◆ **Problem**
The entries below are to be returned as written, with all pictures dropped.

--- Given records ---

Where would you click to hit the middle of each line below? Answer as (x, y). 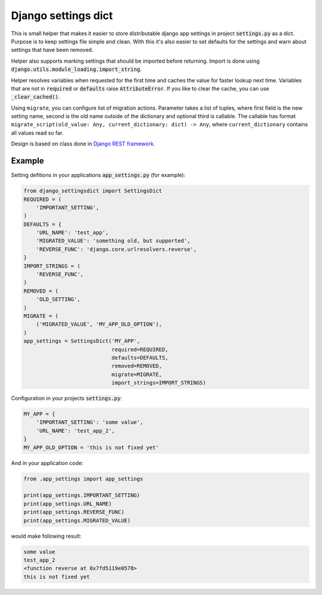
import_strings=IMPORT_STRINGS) (159, 383)
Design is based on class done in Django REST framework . (83, 144)
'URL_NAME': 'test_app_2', (76, 430)
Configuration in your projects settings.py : (66, 398)
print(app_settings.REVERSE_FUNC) (74, 512)
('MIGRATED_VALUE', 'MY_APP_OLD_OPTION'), (99, 324)
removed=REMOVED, (137, 366)
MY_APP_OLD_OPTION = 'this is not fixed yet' (91, 447)
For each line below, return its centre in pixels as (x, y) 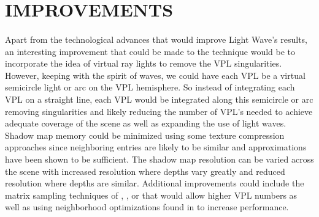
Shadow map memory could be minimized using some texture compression (145, 135)
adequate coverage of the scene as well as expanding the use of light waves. (146, 123)
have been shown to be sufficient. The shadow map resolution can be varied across (159, 159)
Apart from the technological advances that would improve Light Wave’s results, (156, 39)
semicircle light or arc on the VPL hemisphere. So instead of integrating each (150, 87)
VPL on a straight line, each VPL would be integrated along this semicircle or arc (159, 99)
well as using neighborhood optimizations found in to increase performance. (147, 207)
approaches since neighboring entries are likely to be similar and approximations (156, 147)
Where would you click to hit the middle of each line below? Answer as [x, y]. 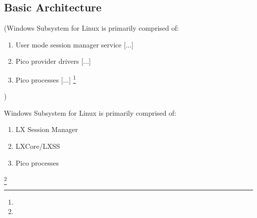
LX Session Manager [47, 129]
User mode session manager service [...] [74, 44]
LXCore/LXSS [38, 146]
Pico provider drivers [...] [53, 61]
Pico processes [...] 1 [46, 79]
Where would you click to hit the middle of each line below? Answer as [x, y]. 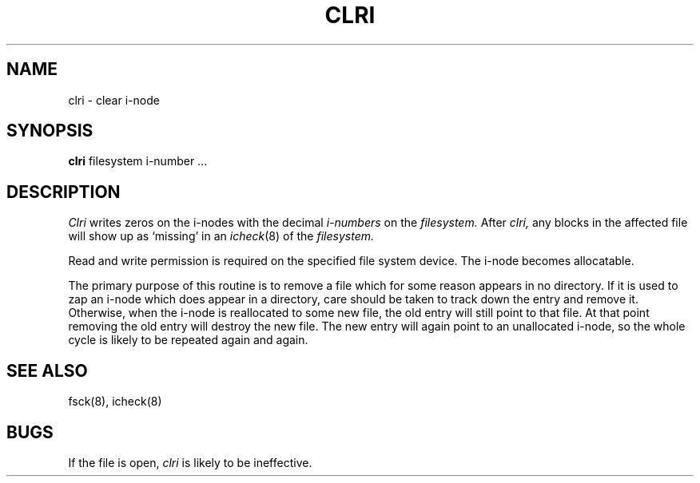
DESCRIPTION [64, 192]
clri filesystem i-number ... [138, 161]
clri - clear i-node [114, 100]
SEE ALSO [47, 370]
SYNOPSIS [50, 131]
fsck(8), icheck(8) [115, 402]
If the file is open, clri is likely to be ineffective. [190, 462]
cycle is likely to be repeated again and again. [188, 340]
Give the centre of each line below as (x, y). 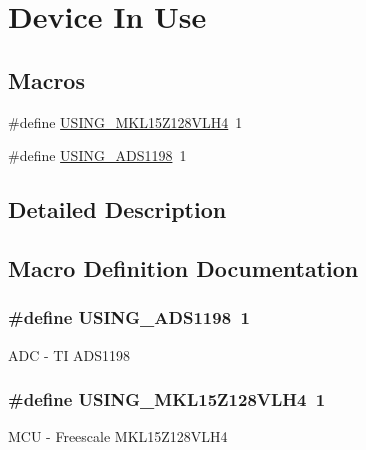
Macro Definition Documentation (183, 267)
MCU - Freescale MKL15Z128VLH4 (118, 436)
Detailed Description (117, 209)
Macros (46, 79)
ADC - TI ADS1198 (69, 354)
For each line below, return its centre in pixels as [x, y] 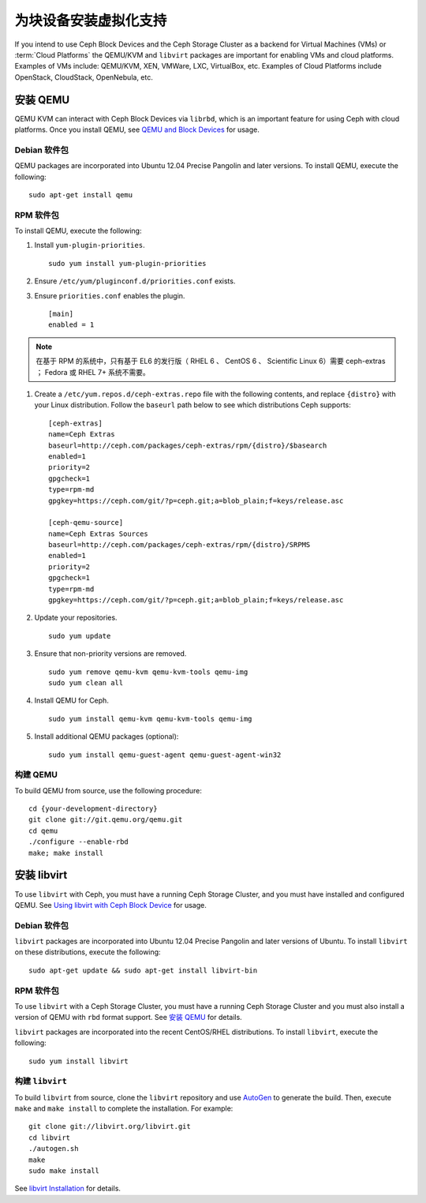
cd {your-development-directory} [93, 809]
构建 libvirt [41, 1081]
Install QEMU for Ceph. [72, 701]
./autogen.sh [54, 1149]
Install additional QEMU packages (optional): [106, 736]
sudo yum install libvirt [79, 1061]
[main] [61, 314]
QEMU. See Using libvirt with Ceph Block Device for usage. [110, 905]

---

◆ **Output of the task**
Where would you click to hit the middle of each line below? Answer as (x, y). 
import_strings=IMPORT_STRINGS) (159, 383)
Design is based on class done in Django REST framework . (83, 144)
'URL_NAME': 'test_app_2', (76, 430)
Configuration in your projects settings.py : (66, 398)
print(app_settings.REVERSE_FUNC) (74, 512)
('MIGRATED_VALUE', 'MY_APP_OLD_OPTION'), (99, 324)
removed=REMOVED, (137, 366)
MY_APP_OLD_OPTION = 'this is not fixed yet' (91, 447)
For each line below, return its centre in pixels as (x, y) 
Shadow map memory could be minimized using some texture compression (145, 135)
adequate coverage of the scene as well as expanding the use of light waves. (146, 123)
have been shown to be sufficient. The shadow map resolution can be varied across (159, 159)
Apart from the technological advances that would improve Light Wave’s results, (156, 39)
semicircle light or arc on the VPL hemisphere. So instead of integrating each (150, 87)
VPL on a straight line, each VPL would be integrated along this semicircle or arc (159, 99)
well as using neighborhood optimizations found in to increase performance. (147, 207)
approaches since neighboring entries are likely to be similar and approximations (156, 147)
Where would you click to hit the middle of each line below? Answer as [x, y]. 
LX Session Manager [47, 129]
User mode session manager service [...] [74, 44]
LXCore/LXSS [38, 146]
Pico provider drivers [...] [53, 61]
Pico processes [...] 1 [46, 79]
Where would you click to hit the middle of each line below? Answer as [x, y]. 
DESCRIPTION [64, 192]
clri filesystem i-number ... [138, 161]
clri - clear i-node [114, 100]
SEE ALSO [47, 370]
SYNOPSIS [50, 131]
fsck(8), icheck(8) [115, 402]
If the file is open, clri is likely to be ineffective. [190, 462]
cycle is likely to be repeated again and again. [188, 340]
Give the centre of each line below as (x, y). 
Macro Definition Documentation (183, 267)
MCU - Freescale MKL15Z128VLH4 (118, 436)
Detailed Description (117, 209)
Macros (46, 79)
ADC - TI ADS1198 (69, 354)
For each line below, return its centre in pixels as [x, y] 
cd {your-development-directory} [93, 809]
构建 libvirt [41, 1081]
Install QEMU for Ceph. [72, 701]
./autogen.sh [54, 1149]
Install additional QEMU packages (optional): [106, 736]
sudo yum install libvirt [79, 1061]
[main] [61, 314]
QEMU. See Using libvirt with Ceph Block Device for usage. [110, 905]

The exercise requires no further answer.